Taking a close look, some erythrocytes appeared swell because the variation of ion concentration changed the environment constantly. The platelets were activated so the surface of platelets looked thorny.
Figure 3.2. Whole blood cells under 630X differential interference contrast microscopy
The RBC looked swelling because of the low osmotic pressure. The platelets aggregated together.
Western blot analysis of integrin αΙΙb in detergent-solubilized platelets
Four SD white rats were used in this study. We separated them in two cages and recognized them as black stain tail rat (No. 1) vs. white tail rat (No. 2), and fatty rat (No. 3) vs. thin rat (No. 4). The gradient confirmed a high specificity between integrin αΙΙb and commercial αΙΙb antibody. When the quantity of platelet declined, the western blot detection dropped down (see Figure 3.3).
Figure 3.3. Western blot analysis of the integrin αΙΙb in the lysed platelets
The intact platelets were lysed in RIPA lysis buffer first. The total protein concentration of platelets was loaded proportionally in the wells. The primary antibodies were CD41/integrin αΙΙb antibodies and were (1:1000) diluted in 1X TBST buffer.

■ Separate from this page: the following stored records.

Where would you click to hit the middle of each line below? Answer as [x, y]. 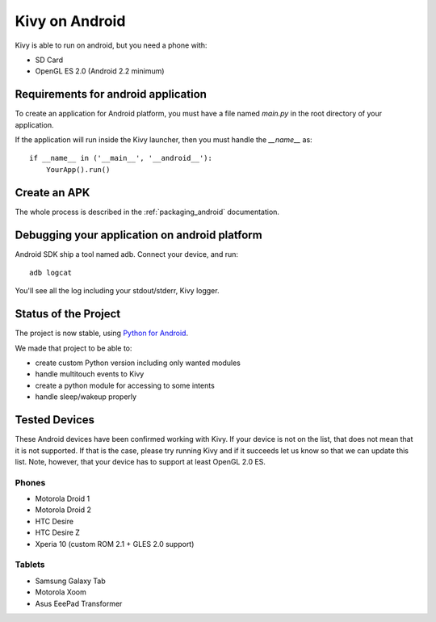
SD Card [49, 60]
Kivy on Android [70, 21]
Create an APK [52, 193]
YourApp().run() [78, 169]
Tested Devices [55, 420]
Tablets [30, 565]
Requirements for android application [111, 94]
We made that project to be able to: [73, 348]
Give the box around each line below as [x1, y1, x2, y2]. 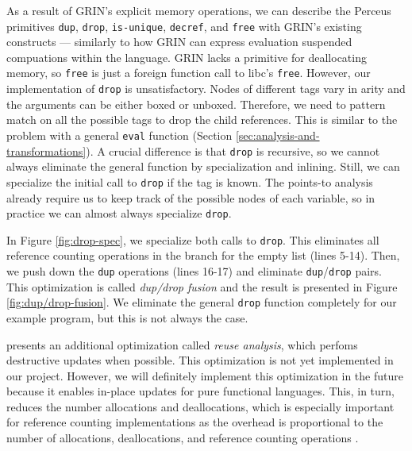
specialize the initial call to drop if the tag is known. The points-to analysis [6, 173, 373, 190]
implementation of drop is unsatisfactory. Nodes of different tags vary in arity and [6, 80, 406, 97]
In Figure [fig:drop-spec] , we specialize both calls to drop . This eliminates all [6, 231, 379, 248]
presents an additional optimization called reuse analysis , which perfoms [6, 336, 358, 353]
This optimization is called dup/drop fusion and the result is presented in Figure [6, 278, 398, 295]
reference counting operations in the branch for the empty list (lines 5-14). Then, [6, 247, 400, 264]
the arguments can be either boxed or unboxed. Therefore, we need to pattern [6, 95, 386, 112]
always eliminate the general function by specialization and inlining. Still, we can [6, 158, 400, 175]
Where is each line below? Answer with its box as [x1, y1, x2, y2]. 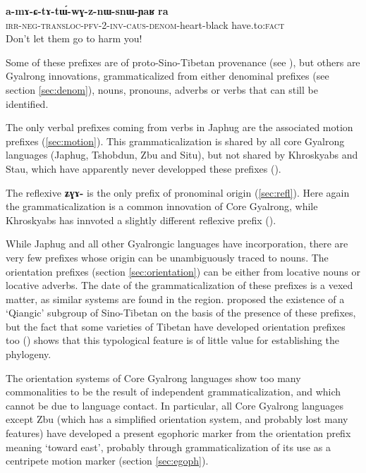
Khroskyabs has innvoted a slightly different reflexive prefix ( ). [6, 212, 276, 227]
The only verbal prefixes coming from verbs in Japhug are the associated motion [6, 120, 353, 135]
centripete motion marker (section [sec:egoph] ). [6, 453, 209, 468]
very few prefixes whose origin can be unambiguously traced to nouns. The [6, 250, 329, 264]
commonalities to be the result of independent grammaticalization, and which [6, 384, 341, 399]
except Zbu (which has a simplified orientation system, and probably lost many [6, 412, 348, 426]
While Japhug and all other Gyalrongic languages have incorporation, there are [6, 236, 348, 251]
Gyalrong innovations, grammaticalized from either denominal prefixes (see [6, 68, 329, 83]
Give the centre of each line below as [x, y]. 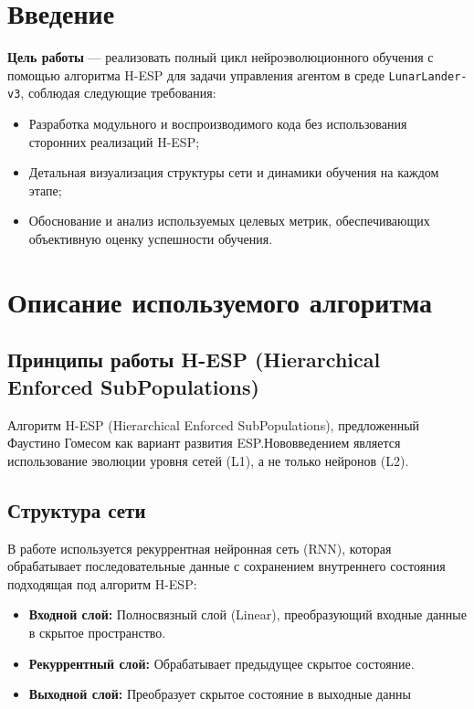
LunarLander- [428, 76]
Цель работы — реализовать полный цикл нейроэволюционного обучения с [221, 57]
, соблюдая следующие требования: [118, 93]
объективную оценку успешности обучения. [151, 238]
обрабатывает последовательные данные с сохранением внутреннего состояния [226, 566]
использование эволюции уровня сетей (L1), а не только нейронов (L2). [208, 460]
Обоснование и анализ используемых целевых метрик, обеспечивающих [229, 221]
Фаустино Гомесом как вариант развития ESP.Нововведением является [204, 443]
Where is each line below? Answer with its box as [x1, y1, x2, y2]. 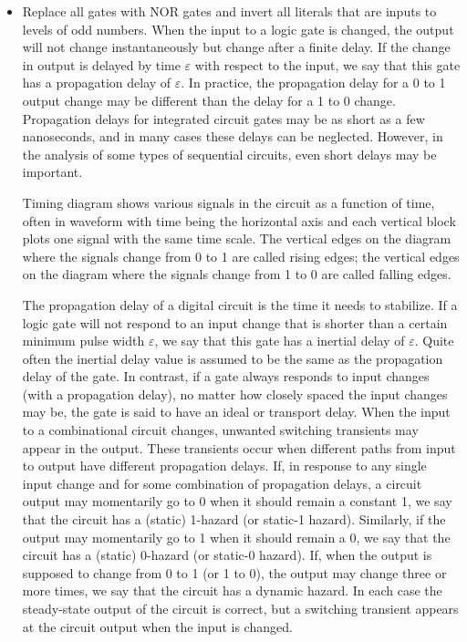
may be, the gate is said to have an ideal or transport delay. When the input [22, 402, 451, 421]
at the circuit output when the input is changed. [22, 616, 293, 636]
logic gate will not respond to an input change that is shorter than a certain [22, 313, 448, 332]
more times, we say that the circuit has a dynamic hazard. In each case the [22, 581, 442, 600]
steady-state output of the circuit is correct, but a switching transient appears [22, 599, 459, 617]
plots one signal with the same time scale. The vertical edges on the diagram [22, 229, 451, 248]
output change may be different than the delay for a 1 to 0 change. [22, 90, 396, 109]
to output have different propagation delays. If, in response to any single [22, 456, 427, 475]
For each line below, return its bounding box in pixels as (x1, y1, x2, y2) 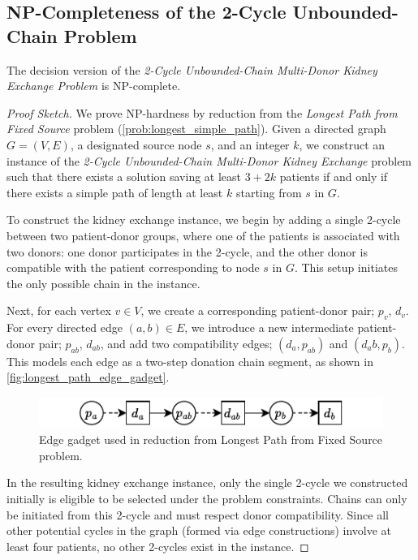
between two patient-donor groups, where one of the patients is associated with (6, 226, 400, 243)
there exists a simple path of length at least (6, 183, 223, 200)
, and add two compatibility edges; (100, 334, 273, 351)
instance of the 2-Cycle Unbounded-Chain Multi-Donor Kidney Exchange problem (6, 152, 412, 169)
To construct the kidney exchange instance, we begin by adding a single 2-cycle (6, 211, 401, 228)
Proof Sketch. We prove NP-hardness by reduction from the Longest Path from (6, 104, 398, 121)
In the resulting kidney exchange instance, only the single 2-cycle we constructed (6, 474, 408, 491)
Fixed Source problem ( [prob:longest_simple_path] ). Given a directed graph (6, 120, 386, 137)
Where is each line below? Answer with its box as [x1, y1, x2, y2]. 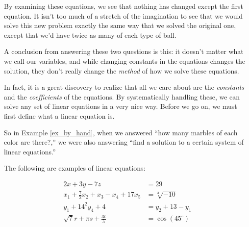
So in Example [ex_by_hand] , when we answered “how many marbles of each [4, 127, 238, 137]
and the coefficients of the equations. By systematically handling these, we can [4, 91, 240, 101]
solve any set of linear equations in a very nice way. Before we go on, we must [4, 101, 237, 111]
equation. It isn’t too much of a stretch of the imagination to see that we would [4, 10, 243, 21]
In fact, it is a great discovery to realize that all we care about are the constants [4, 82, 245, 92]
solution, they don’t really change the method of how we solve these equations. [4, 65, 239, 76]
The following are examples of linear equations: [4, 163, 146, 173]
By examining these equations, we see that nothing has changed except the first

Donkey anti-rabbit IgG HRP as the secondary antibodies detected the signal of the integrin αΙΙb (125 kDa).
Immunoprecipitation analysis of the integrin αΙΙb
Magnetic beads were conjugated with 0.9 µg integrin αΙΙb antibodies or 5 µg IgG. The complexes of the platelets attached to magnetic beads were reacted with different total protein concentration of platelet. IgG rabbit antibodies were regarded as negative control which could not bind to the integrin αΙΙb. The primary antibodies were CD41/integrin αΙΙb antibodies in western blot analysis. Donkey anti-rabbit IgG HRP as the secondary antibodies detected the signal of the integrin αIIb. Input lane indicated the integrin αIIb molecular weight of 125 kDa, the heavy chain signal of antibodies was located at 50 kDa. The band at 125 kDa was unable to be detected if the total protein less than 0.5 µg was loaded. The nano-magnetic beads were also conjugated with integrin αΙΙb and IgG antibodies. The western blot analysis procedure was the same as mentioned above. The signal at 125 kDa indicated that our nano-magnetic beads can bind to the platelet integrin αΙΙb specificity see Figure 3.4.
Figure 3.4. Western immunoblot analysis of the integrin αΙΙb in the lysed platelets
The lysed platelets with different concentration (5, 1, 0.5, 0.05 µg) were pulled down by integrin αΙΙb antibodies which were respectively conjugated with (A) Mag-Beads-Protein G and nano-magnetic beads. The primary antibodies were CD41/integrin αΙΙb antibodies and were diluted (1:1000) in 1X TBST buffer. Donkey anti-rabbit IgG HRP as the secondary antibodies against the integrin αΙΙb antibodies. Input lane was positive control indicated the integrin αΙΙb molecular weight (125 kDa). IgG rabbit antibodies were regarded as negative control which could not bind the integrin αΙΙb. The heavy chain signal of antibodies was located at 50 kDa.
Discussion
We found out the platelet number vary from four rats based on Table 1 calculation. Each rat had different number of platelets synthesis due to different life and health condition. The result of western blot in Figure 3.3 indicated the small distinctive platelets integrin number in the equal total protein concentration of platelet.The commercial integrin αΙΙb antibody which could recognize the integrin sequence was highly specifically for the three dimensional integrin αΙΙb and was suitable for the purification in the immunoprecipitation based on the IP western result in Figure 3.4.